■ MATERIAL FOR THE TASK:

Segment Open

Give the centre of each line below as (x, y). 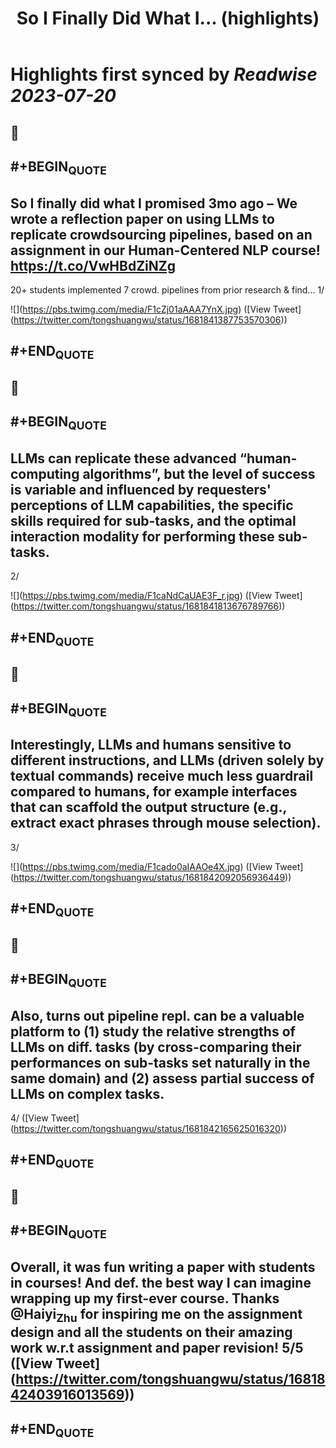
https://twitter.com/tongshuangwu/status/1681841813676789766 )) (149, 606)
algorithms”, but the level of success (199, 473)
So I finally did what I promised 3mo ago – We (154, 203)
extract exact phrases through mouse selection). (166, 823)
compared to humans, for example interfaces (154, 792)
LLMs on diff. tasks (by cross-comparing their (156, 1047)
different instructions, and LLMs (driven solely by (167, 760)
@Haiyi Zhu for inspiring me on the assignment (156, 1315)
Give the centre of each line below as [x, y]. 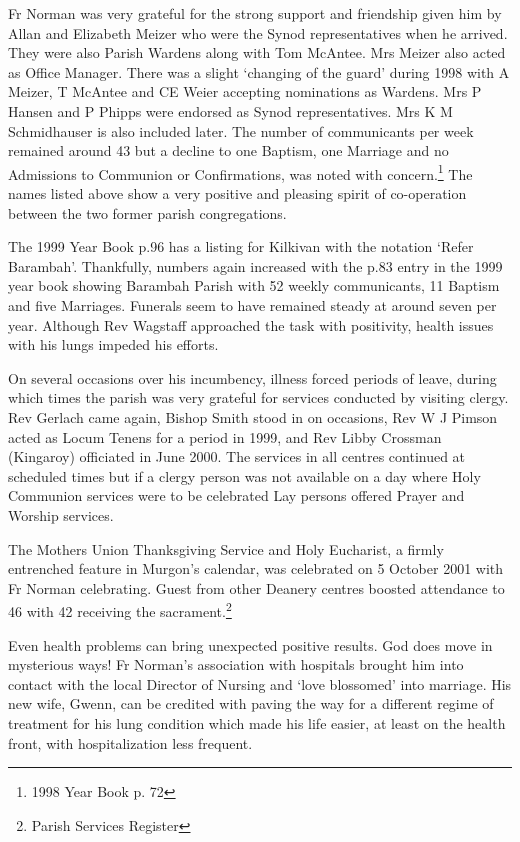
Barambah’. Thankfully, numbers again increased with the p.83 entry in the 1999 [255, 265]
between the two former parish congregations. [147, 212]
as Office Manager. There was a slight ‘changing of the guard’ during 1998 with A [259, 71]
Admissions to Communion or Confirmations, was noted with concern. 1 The [240, 172]
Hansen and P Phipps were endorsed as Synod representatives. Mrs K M [230, 110]
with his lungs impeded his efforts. [113, 344]
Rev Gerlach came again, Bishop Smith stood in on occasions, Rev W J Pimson [253, 416]
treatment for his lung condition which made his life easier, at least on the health [257, 722]
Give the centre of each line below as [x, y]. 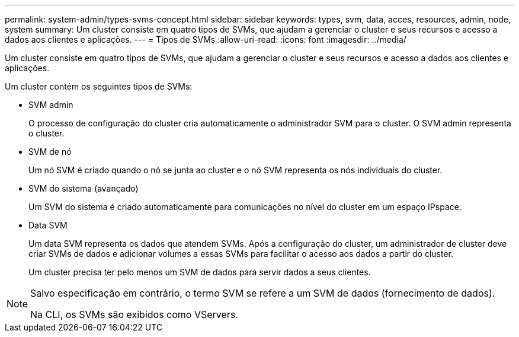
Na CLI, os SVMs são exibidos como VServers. [134, 314]
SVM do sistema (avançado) [84, 188]
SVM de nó [50, 152]
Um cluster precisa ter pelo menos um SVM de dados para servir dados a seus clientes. [200, 272]
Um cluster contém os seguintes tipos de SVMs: [99, 86]
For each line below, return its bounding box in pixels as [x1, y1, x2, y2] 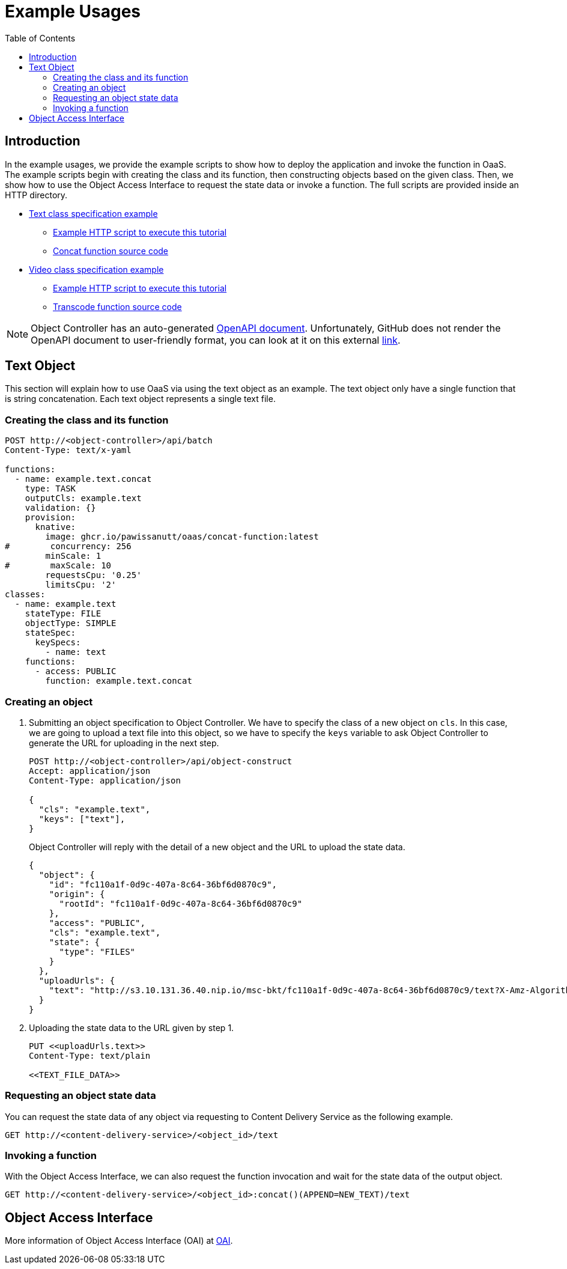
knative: [35, 522, 76, 532]
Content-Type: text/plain [29, 1050, 151, 1061]
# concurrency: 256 [5, 541, 132, 552]
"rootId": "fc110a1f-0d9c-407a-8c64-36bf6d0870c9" [59, 898, 303, 908]
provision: [25, 513, 76, 523]
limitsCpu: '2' [45, 580, 117, 590]
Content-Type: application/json [29, 775, 181, 785]
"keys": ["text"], [38, 814, 126, 824]
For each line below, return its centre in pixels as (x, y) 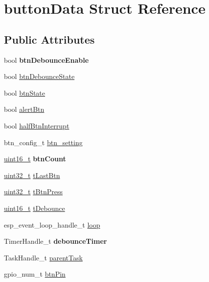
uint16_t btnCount (35, 159)
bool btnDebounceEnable (46, 60)
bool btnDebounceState (39, 76)
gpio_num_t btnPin (35, 274)
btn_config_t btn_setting (43, 142)
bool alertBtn (24, 109)
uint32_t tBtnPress (33, 192)
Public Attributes (49, 39)
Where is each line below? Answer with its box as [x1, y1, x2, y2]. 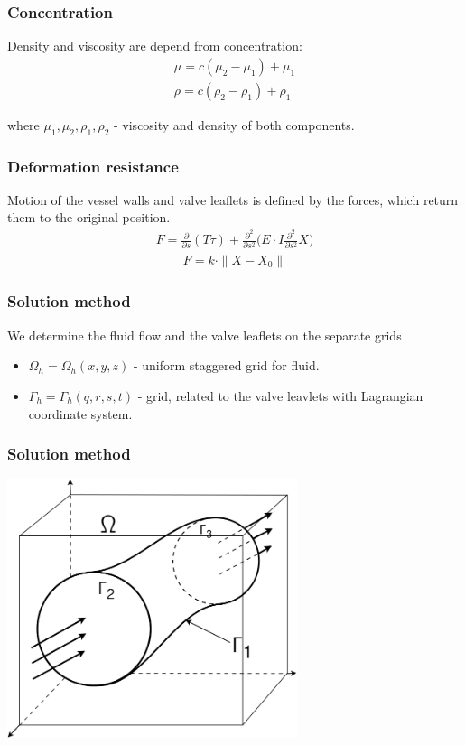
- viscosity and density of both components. [114, 115, 355, 134]
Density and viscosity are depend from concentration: [7, 36, 302, 55]
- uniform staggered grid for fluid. [133, 356, 320, 375]
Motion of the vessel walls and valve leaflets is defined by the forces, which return [7, 190, 459, 209]
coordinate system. [28, 404, 133, 423]
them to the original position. [7, 208, 171, 227]
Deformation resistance [7, 154, 179, 177]
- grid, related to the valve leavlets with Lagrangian [137, 386, 423, 405]
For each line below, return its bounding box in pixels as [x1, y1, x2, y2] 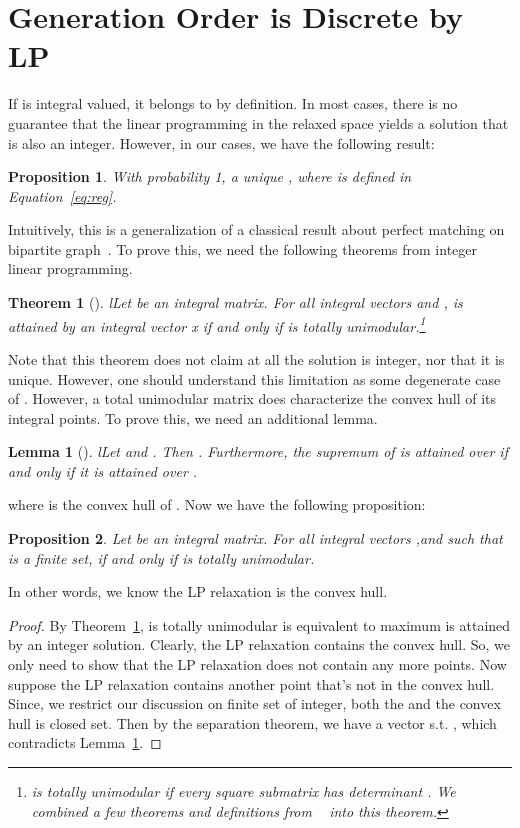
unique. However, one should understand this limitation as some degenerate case [8, 368, 501, 389]
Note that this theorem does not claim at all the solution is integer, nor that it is [8, 348, 505, 369]
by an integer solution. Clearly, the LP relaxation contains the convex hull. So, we [8, 634, 510, 655]
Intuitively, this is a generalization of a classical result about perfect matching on [8, 219, 505, 240]
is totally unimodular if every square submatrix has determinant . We [31, 781, 456, 801]
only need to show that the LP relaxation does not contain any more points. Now [8, 654, 507, 675]
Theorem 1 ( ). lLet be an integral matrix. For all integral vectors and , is [8, 292, 463, 313]
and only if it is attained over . [8, 460, 198, 481]

Segment Closed

■ TASK REQUIREMENTS:
Return the material line for line, from its beginning to the line that contains "Um cluster precisa", with the pictures left out.

■ ANSWER FOR THE TASK:
Give the centre of each line below as (x, y). 
https://twitter.com/tongshuangwu/status/1681841813676789766 )) (149, 606)
algorithms”, but the level of success (199, 473)
So I finally did what I promised 3mo ago – We (154, 203)
extract exact phrases through mouse selection). (166, 823)
compared to humans, for example interfaces (154, 792)
LLMs on diff. tasks (by cross-comparing their (156, 1047)
different instructions, and LLMs (driven solely by (167, 760)
@Haiyi Zhu for inspiring me on the assignment (156, 1315)
Give the centre of each line below as [x, y]. 
Barambah’. Thankfully, numbers again increased with the p.83 entry in the 1999 [255, 265]
between the two former parish congregations. [147, 212]
as Office Manager. There was a slight ‘changing of the guard’ during 1998 with A [259, 71]
Admissions to Communion or Confirmations, was noted with concern. 1 The [240, 172]
Hansen and P Phipps were endorsed as Synod representatives. Mrs K M [230, 110]
with his lungs impeded his efforts. [113, 344]
Rev Gerlach came again, Bishop Smith stood in on occasions, Rev W J Pimson [253, 416]
treatment for his lung condition which made his life easier, at least on the health [257, 722]
Give the centre of each line below as [x, y]. 
Na CLI, os SVMs são exibidos como VServers. [134, 314]
SVM do sistema (avançado) [84, 188]
SVM de nó [50, 152]
Um cluster precisa ter pelo menos um SVM de dados para servir dados a seus clientes. [200, 272]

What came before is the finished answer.